Start of Information provided

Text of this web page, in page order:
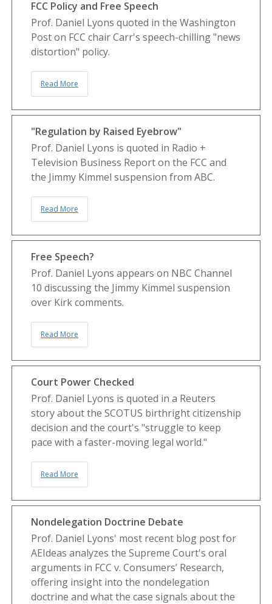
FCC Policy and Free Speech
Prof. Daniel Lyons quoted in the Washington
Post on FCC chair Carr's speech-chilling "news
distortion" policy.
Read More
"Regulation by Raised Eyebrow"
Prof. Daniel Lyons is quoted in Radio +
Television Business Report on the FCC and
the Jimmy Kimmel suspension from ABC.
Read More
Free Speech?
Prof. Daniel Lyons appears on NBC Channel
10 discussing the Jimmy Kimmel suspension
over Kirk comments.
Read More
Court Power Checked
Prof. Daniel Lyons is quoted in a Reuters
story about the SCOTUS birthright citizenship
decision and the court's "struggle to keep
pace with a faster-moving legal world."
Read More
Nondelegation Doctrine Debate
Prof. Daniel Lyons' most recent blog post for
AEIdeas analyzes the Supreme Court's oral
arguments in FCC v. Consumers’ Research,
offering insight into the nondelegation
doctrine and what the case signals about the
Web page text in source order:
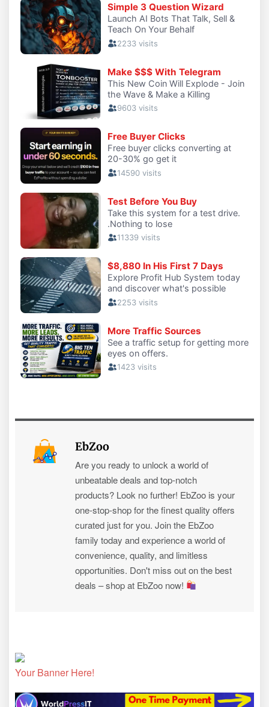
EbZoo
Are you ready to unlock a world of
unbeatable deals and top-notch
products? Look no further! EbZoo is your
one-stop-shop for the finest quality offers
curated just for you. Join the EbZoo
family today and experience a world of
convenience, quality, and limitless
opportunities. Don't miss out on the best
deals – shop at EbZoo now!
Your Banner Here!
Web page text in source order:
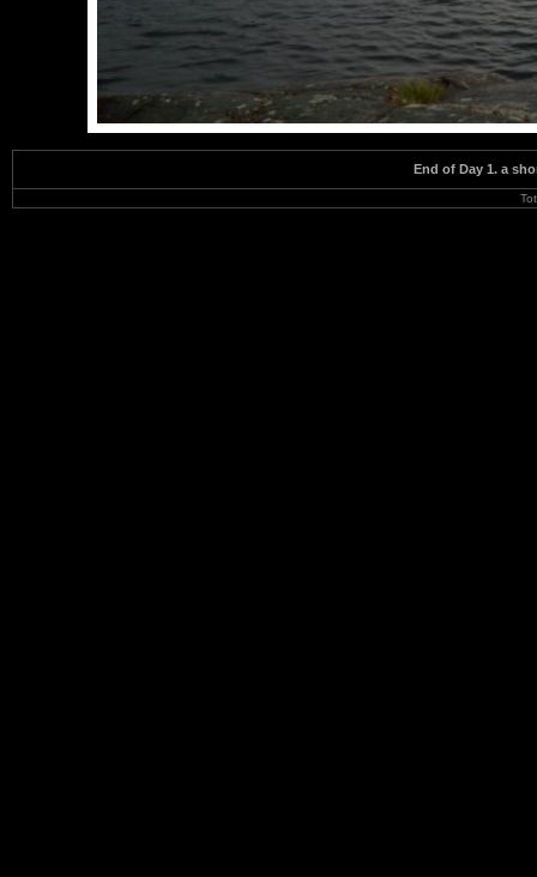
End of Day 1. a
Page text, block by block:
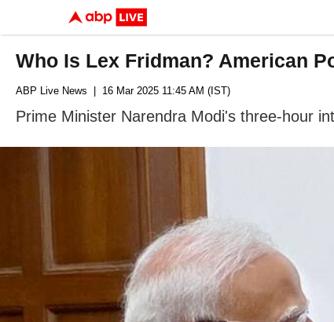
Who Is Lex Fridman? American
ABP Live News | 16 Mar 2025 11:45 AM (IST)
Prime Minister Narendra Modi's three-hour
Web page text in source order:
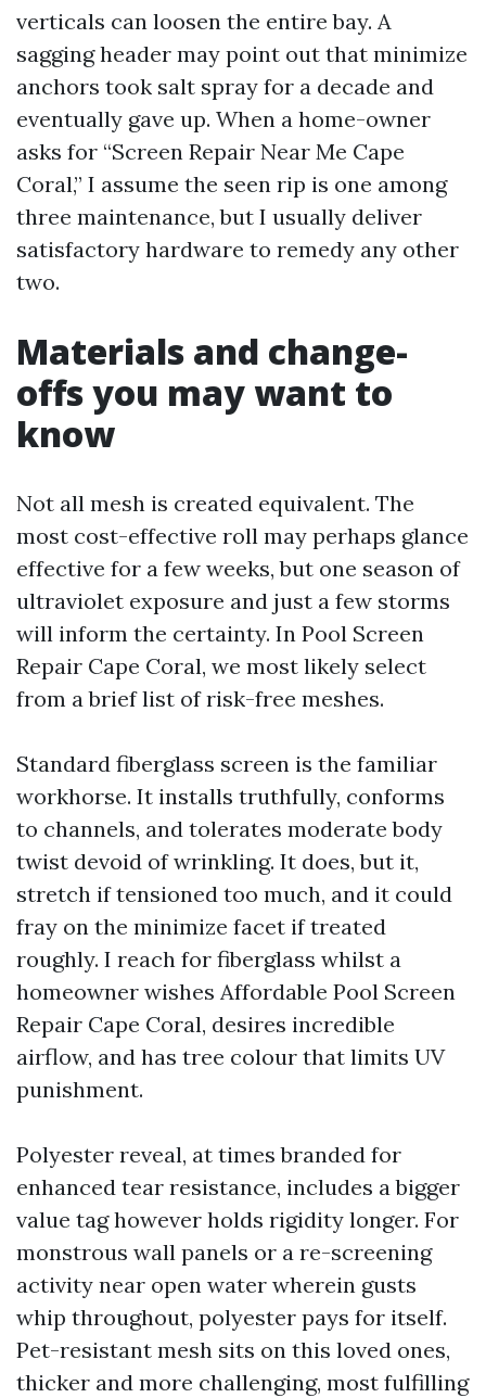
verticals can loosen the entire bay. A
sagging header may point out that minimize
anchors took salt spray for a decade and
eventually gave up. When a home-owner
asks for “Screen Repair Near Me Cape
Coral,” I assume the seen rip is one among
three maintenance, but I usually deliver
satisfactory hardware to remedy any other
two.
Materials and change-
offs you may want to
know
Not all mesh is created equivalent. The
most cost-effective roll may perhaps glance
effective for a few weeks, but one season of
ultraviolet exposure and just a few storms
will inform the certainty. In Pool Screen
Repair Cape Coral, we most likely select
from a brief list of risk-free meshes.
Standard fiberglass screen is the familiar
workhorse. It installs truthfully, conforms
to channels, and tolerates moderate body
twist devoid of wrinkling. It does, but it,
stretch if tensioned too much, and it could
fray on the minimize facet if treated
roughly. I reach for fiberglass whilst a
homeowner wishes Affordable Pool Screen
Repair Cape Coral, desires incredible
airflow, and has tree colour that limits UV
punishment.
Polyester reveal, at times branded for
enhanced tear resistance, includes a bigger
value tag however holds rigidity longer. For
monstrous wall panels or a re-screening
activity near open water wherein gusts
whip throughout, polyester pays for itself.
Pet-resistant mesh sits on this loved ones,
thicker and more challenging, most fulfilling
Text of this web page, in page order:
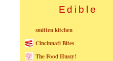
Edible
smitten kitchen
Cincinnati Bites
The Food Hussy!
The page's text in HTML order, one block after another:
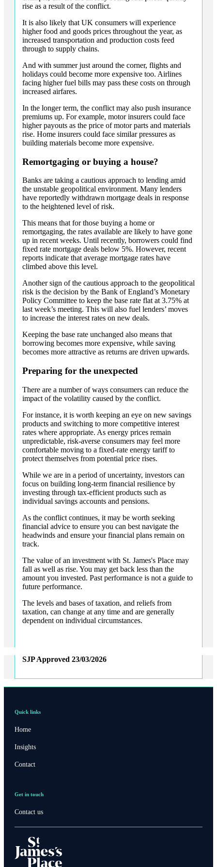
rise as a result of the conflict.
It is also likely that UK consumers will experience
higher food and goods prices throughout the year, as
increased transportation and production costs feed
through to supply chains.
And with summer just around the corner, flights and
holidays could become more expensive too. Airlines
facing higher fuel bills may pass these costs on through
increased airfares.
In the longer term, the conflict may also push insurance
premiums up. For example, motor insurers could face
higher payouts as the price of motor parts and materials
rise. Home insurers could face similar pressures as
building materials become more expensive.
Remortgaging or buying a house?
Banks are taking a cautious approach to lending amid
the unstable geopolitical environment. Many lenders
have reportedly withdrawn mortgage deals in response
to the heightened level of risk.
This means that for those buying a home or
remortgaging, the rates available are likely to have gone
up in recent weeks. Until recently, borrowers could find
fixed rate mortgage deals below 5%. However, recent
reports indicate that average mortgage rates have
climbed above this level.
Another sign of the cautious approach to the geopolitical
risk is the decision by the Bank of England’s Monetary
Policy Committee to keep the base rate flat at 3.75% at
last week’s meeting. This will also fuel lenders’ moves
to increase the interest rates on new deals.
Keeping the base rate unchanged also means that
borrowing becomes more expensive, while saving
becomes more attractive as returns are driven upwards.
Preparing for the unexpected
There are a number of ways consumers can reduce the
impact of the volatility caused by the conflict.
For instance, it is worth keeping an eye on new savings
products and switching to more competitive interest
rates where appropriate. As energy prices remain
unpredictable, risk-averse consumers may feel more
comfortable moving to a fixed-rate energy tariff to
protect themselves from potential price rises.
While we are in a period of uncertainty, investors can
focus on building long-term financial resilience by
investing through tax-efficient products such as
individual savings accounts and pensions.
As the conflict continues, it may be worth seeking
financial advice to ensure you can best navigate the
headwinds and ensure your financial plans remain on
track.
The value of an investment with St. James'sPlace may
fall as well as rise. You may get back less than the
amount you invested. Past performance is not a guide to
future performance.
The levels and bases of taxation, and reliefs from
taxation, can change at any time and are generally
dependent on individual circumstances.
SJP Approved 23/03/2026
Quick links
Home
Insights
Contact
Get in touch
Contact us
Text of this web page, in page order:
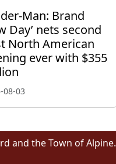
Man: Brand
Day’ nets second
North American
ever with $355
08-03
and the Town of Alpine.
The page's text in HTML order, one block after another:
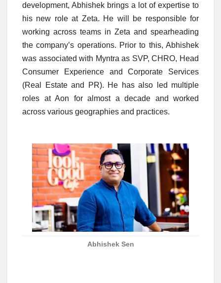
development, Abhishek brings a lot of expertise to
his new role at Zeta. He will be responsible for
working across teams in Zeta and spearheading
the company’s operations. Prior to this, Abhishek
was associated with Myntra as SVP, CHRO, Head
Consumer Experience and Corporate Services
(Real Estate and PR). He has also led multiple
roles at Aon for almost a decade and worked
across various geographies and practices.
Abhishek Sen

End of Information provided
Start of Information provided

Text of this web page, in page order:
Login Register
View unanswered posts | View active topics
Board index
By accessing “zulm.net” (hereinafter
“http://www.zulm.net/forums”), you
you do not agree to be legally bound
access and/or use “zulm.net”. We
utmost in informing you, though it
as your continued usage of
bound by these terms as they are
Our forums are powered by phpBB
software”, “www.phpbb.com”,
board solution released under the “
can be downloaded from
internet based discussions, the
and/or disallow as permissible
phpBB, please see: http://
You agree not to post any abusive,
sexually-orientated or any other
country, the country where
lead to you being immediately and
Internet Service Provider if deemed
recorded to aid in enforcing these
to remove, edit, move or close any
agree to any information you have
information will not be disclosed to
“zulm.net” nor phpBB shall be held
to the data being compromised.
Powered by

End of Information provided

■ **Work item**
Between and including the line above that contains "headwinds and ensure" and the line that contains "development, Abhishek brings", restate every line word for word. Pictures stay out.

■ **Task solution**
headwinds and ensure your financial plans remain on
track.
The value of an investment with St. James'sPlace may
fall as well as rise. You may get back less than the
amount you invested. Past performance is not a guide to
future performance.
The levels and bases of taxation, and reliefs from
taxation, can change at any time and are generally
dependent on individual circumstances.
SJP Approved 23/03/2026
Quick links
Home
Insights
Contact
Get in touch
Contact us
Text of this web page, in page order:
Man: Brand
Day’ nets second
North American
ever with $355
08-03
and the Town of Alpine.
The page's text in HTML order, one block after another:
development, Abhishek brings a lot of expertise to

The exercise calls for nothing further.